**What to produce**
Could the data below please be reproduced word for word, without the pictures?

--------------------------------

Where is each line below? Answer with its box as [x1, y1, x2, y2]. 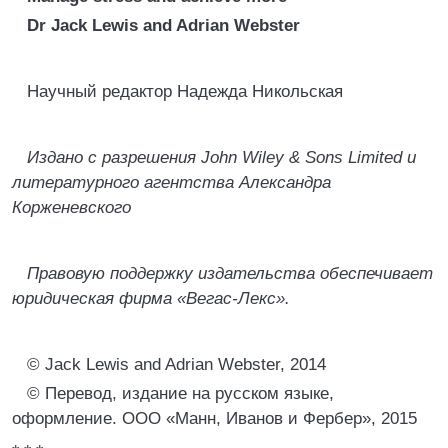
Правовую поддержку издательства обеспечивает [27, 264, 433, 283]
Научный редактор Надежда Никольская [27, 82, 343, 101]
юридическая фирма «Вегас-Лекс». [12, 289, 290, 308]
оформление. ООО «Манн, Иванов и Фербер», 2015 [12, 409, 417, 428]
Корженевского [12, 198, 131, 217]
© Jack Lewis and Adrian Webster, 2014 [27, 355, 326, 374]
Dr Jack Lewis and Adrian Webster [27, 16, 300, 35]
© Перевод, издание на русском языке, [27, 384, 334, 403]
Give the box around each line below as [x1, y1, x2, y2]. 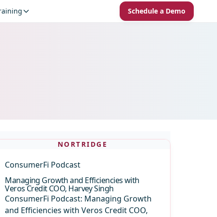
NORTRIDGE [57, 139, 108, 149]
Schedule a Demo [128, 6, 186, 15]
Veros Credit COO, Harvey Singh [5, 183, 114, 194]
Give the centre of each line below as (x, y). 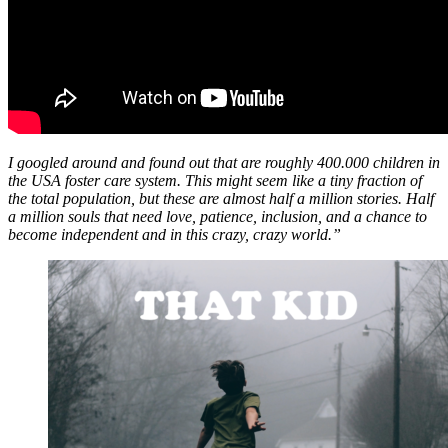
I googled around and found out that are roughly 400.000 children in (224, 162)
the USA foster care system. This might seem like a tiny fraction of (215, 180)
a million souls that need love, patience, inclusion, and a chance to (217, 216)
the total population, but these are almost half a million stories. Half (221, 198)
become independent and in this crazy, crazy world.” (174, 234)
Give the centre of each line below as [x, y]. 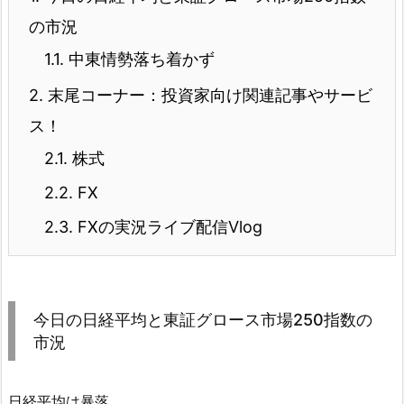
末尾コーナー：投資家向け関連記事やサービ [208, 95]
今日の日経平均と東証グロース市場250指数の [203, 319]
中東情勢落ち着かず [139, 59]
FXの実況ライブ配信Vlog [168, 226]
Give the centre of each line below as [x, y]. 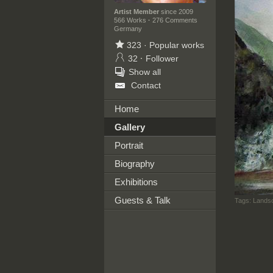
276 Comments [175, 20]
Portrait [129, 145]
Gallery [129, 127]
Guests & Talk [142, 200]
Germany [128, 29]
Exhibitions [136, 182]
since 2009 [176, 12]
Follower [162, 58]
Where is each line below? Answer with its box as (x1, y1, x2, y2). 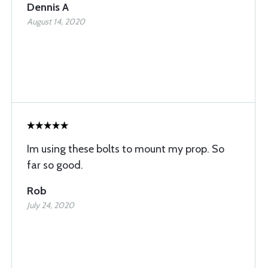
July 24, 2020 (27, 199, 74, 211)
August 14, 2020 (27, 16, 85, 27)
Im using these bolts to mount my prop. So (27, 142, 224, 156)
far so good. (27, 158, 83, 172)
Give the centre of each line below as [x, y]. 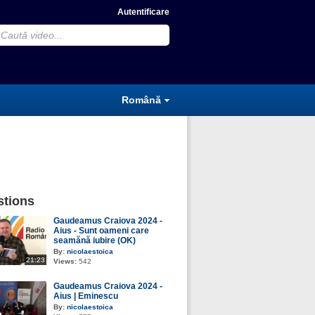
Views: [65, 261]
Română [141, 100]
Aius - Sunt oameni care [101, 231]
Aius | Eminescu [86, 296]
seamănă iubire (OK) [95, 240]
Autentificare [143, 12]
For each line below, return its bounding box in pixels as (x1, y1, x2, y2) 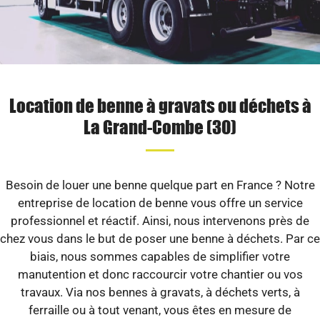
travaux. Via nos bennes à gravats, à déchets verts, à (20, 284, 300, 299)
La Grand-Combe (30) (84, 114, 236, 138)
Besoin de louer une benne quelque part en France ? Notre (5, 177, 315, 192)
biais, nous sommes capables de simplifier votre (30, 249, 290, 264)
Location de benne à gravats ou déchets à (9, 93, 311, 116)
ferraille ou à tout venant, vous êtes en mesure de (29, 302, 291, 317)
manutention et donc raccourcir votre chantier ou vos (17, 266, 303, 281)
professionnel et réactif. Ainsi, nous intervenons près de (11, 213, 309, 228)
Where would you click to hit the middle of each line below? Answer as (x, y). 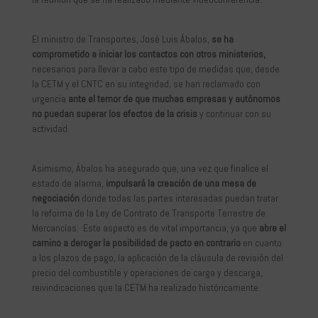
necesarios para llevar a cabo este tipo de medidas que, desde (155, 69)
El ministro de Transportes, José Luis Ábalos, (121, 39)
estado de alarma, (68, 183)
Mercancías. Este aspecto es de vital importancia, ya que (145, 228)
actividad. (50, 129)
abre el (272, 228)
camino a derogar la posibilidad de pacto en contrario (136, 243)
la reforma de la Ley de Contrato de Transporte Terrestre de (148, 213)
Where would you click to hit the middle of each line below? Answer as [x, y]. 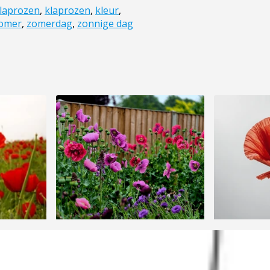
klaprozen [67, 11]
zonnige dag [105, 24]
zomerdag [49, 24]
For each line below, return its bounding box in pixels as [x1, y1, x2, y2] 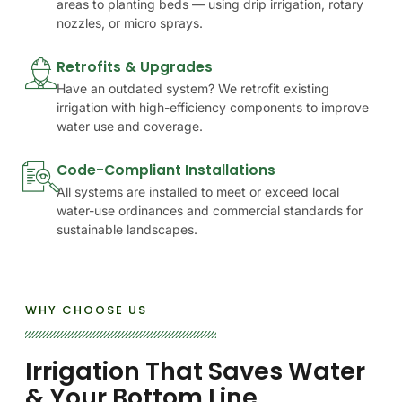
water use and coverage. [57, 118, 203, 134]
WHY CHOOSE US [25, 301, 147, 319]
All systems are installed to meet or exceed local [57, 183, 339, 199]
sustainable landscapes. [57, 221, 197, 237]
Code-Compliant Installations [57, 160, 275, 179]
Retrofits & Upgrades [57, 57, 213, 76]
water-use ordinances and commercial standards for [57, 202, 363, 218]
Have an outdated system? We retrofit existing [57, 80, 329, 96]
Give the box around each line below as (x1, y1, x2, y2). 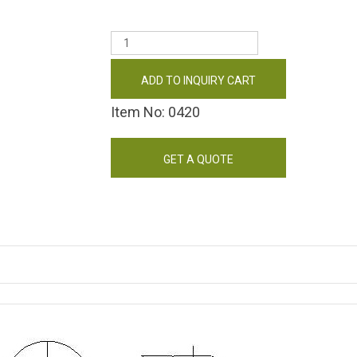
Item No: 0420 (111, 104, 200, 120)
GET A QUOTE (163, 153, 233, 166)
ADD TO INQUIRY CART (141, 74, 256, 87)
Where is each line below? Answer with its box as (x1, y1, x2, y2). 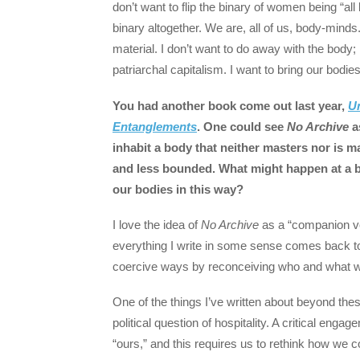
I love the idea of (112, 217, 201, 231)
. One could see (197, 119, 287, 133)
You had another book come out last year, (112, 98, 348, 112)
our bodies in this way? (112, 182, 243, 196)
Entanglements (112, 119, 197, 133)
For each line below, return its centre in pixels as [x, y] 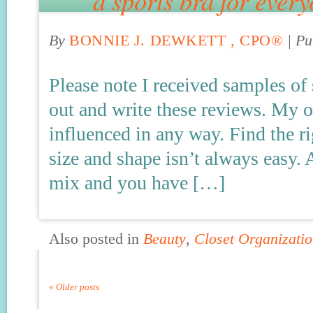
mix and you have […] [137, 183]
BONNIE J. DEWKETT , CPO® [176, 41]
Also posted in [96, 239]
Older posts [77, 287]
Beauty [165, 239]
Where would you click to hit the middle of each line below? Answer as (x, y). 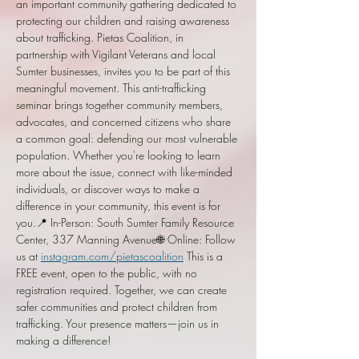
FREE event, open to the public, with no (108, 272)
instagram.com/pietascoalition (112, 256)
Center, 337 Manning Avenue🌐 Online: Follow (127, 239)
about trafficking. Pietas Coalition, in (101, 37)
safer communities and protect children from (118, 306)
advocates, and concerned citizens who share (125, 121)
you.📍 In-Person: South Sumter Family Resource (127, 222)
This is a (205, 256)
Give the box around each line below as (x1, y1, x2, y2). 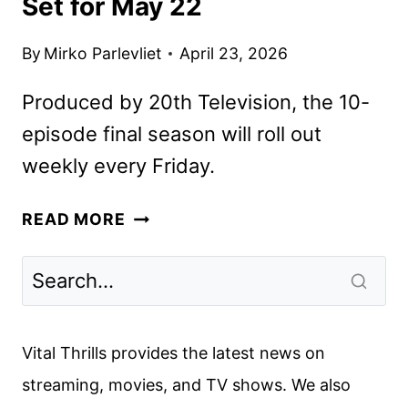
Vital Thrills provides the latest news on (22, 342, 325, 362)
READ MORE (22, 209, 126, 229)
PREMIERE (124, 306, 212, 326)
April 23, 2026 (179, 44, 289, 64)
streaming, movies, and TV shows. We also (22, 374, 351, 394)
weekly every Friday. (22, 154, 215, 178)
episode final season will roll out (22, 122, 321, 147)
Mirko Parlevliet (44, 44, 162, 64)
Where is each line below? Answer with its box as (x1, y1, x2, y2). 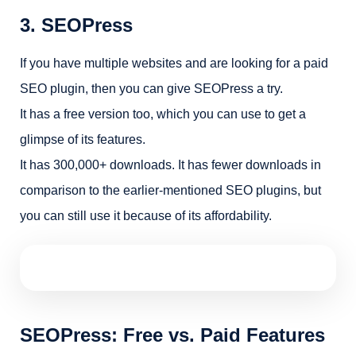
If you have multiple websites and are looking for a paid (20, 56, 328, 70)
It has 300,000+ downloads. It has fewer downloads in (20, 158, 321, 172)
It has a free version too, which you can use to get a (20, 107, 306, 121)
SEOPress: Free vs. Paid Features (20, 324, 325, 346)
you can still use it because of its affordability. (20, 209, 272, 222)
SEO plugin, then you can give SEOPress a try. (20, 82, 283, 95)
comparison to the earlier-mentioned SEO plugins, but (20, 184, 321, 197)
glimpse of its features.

--------------------------------

**Answer section**
Where is each line below? Answer with its box as [x1, y1, x2, y2]. 
Правовую поддержку издательства обеспечивает [27, 264, 433, 283]
Научный редактор Надежда Никольская [27, 82, 343, 101]
юридическая фирма «Вегас-Лекс». [12, 289, 290, 308]
оформление. ООО «Манн, Иванов и Фербер», 2015 [12, 409, 417, 428]
Корженевского [12, 198, 131, 217]
© Jack Lewis and Adrian Webster, 2014 [27, 355, 326, 374]
Dr Jack Lewis and Adrian Webster [27, 16, 300, 35]
© Перевод, издание на русском языке, [27, 384, 334, 403]
Give the box around each line below as [x1, y1, x2, y2]. 
NORTRIDGE [57, 139, 108, 149]
Schedule a Demo [128, 6, 186, 15]
Veros Credit COO, Harvey Singh [5, 183, 114, 194]
Give the centre of each line below as (x, y). 
I googled around and found out that are roughly 400.000 children in (224, 162)
the USA foster care system. This might seem like a tiny fraction of (215, 180)
a million souls that need love, patience, inclusion, and a chance to (217, 216)
the total population, but these are almost half a million stories. Half (221, 198)
become independent and in this crazy, crazy world.” (174, 234)
Give the centre of each line below as [x, y]. 
末尾コーナー：投資家向け関連記事やサービ [208, 95]
今日の日経平均と東証グロース市場250指数の [203, 319]
中東情勢落ち着かず [139, 59]
FXの実況ライブ配信Vlog [168, 226]
Give the centre of each line below as [x, y]. 
276 Comments [175, 20]
Portrait [129, 145]
Gallery [129, 127]
Guests & Talk [142, 200]
Germany [128, 29]
Exhibitions [136, 182]
since 2009 [176, 12]
Follower [162, 58]
Where is each line below? Answer with its box as (x1, y1, x2, y2). 
July 24, 2020 (27, 199, 74, 211)
August 14, 2020 (27, 16, 85, 27)
Im using these bolts to mount my prop. So (27, 142, 224, 156)
far so good. (27, 158, 83, 172)
Give the centre of each line below as [x, y]. 
Views: [65, 261]
Română [141, 100]
Aius - Sunt oameni care [101, 231]
Aius | Eminescu [86, 296]
seamănă iubire (OK) [95, 240]
Autentificare [143, 12]
For each line below, return its bounding box in pixels as (x1, y1, x2, y2) 
travaux. Via nos bennes à gravats, à déchets verts, à (20, 284, 300, 299)
La Grand-Combe (30) (84, 114, 236, 138)
Besoin de louer une benne quelque part en France ? Notre (5, 177, 315, 192)
biais, nous sommes capables de simplifier votre (30, 249, 290, 264)
Location de benne à gravats ou déchets à (9, 93, 311, 116)
ferraille ou à tout venant, vous êtes en mesure de (29, 302, 291, 317)
manutention et donc raccourcir votre chantier ou vos (17, 266, 303, 281)
professionnel et réactif. Ainsi, nous intervenons près de (11, 213, 309, 228)
Where would you click to hit the middle of each line below? Answer as (x, y). 
necesarios para llevar a cabo este tipo de medidas que, desde (155, 69)
El ministro de Transportes, José Luis Ábalos, (121, 39)
estado de alarma, (68, 183)
Mercancías. Este aspecto es de vital importancia, ya que (145, 228)
actividad. (50, 129)
abre el (272, 228)
camino a derogar la posibilidad de pacto en contrario (136, 243)
la reforma de la Ley de Contrato de Transporte Terrestre de (148, 213)
Where would you click to hit the middle of each line below? Answer as [x, y]. 
klaprozen [67, 11]
zonnige dag [105, 24]
zomerdag [49, 24]
For each line below, return its bounding box in pixels as [x1, y1, x2, y2] 
water use and coverage. [57, 118, 203, 134]
WHY CHOOSE US [25, 301, 147, 319]
All systems are installed to meet or exceed local [57, 183, 339, 199]
sustainable landscapes. [57, 221, 197, 237]
Code-Compliant Installations [57, 160, 275, 179]
Retrofits & Upgrades [57, 57, 213, 76]
water-use ordinances and commercial standards for [57, 202, 363, 218]
Have an outdated system? We retrofit existing [57, 80, 329, 96]
Give the box around each line below as (x1, y1, x2, y2). 
Item No: 0420 (111, 104, 200, 120)
GET A QUOTE (163, 153, 233, 166)
ADD TO INQUIRY CART (141, 74, 256, 87)
Where is each line below? Answer with its box as (x1, y1, x2, y2). 
I love the idea of (112, 217, 201, 231)
. One could see (197, 119, 287, 133)
You had another book come out last year, (112, 98, 348, 112)
our bodies in this way? (112, 182, 243, 196)
Entanglements (112, 119, 197, 133)
For each line below, return its centre in pixels as [x, y] 
mix and you have […] [137, 183]
BONNIE J. DEWKETT , CPO® [176, 41]
Also posted in [96, 239]
Older posts [77, 287]
Beauty [165, 239]
Where would you click to hit the middle of each line below? Answer as (x, y). 
FREE event, open to the public, with no (108, 272)
instagram.com/pietascoalition (112, 256)
Center, 337 Manning Avenue🌐 Online: Follow (127, 239)
about trafficking. Pietas Coalition, in (101, 37)
safer communities and protect children from (118, 306)
advocates, and concerned citizens who share (125, 121)
you.📍 In-Person: South Sumter Family Resource (127, 222)
This is a (205, 256)
Give the box around each line below as (x1, y1, x2, y2). 
Vital Thrills provides the latest news on (22, 342, 325, 362)
READ MORE (22, 209, 126, 229)
PREMIERE (124, 306, 212, 326)
April 23, 2026 (179, 44, 289, 64)
streaming, movies, and TV shows. We also (22, 374, 351, 394)
weekly every Friday. (22, 154, 215, 178)
episode final season will roll out (22, 122, 321, 147)
Mirko Parlevliet (44, 44, 162, 64)
Where is each line below? Answer with its box as (x1, y1, x2, y2). 
If you have multiple websites and are looking for a paid (20, 56, 328, 70)
It has 300,000+ downloads. It has fewer downloads in (20, 158, 321, 172)
It has a free version too, which you can use to get a (20, 107, 306, 121)
SEOPress: Free vs. Paid Features (20, 324, 325, 346)
you can still use it because of its affordability. (20, 209, 272, 222)
SEO plugin, then you can give SEOPress a try. (20, 82, 283, 95)
comparison to the earlier-mentioned SEO plugins, but (20, 184, 321, 197)
glimpse of its features.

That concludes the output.